YOUR TASK >> Only one portion of the data is to be written out: from the line bearing "then translate it" through the line bearing "heritage of Shahat". Write it exactly as it appears.

AVAILABLE DATA >>

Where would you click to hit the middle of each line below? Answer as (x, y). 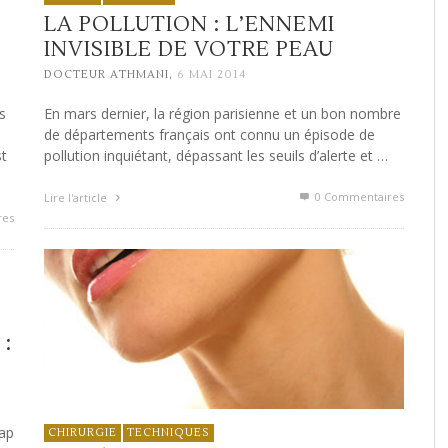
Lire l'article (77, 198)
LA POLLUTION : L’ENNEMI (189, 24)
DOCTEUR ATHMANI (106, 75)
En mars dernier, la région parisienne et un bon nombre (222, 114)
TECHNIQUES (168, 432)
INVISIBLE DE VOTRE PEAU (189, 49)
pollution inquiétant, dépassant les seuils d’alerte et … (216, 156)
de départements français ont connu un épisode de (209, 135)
* * *
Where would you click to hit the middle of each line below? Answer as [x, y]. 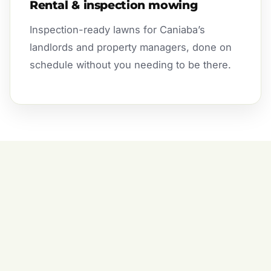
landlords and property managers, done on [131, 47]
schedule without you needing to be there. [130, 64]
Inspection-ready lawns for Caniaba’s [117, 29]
--
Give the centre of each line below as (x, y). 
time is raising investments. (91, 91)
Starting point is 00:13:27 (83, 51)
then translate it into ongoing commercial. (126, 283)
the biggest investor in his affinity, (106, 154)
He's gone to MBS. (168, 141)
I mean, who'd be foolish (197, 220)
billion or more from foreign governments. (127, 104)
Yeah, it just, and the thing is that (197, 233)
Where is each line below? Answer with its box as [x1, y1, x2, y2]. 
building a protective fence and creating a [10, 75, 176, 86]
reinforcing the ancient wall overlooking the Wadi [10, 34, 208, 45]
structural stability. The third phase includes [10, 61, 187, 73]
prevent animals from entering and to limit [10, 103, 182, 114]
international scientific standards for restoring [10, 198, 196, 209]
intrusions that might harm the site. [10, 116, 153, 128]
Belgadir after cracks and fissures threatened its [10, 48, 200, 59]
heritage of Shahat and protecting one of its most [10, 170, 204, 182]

SOLUTION FOR THIS PROBLEM >>
then translate it into ongoing commercial. (126, 283)
the biggest investor in his affinity, (106, 154)
He's gone to MBS. (168, 141)
I mean, who'd be foolish (197, 220)
billion or more from foreign governments. (127, 104)
Yeah, it just, and the thing is that (197, 233)
Where is each line below? Answer with its box as [x1, y1, x2, y2]. 
building a protective fence and creating a [10, 75, 176, 86]
reinforcing the ancient wall overlooking the Wadi [10, 34, 208, 45]
structural stability. The third phase includes [10, 61, 187, 73]
prevent animals from entering and to limit [10, 103, 182, 114]
international scientific standards for restoring [10, 198, 196, 209]
intrusions that might harm the site. [10, 116, 153, 128]
Belgadir after cracks and fissures threatened its [10, 48, 200, 59]
heritage of Shahat and protecting one of its most [10, 170, 204, 182]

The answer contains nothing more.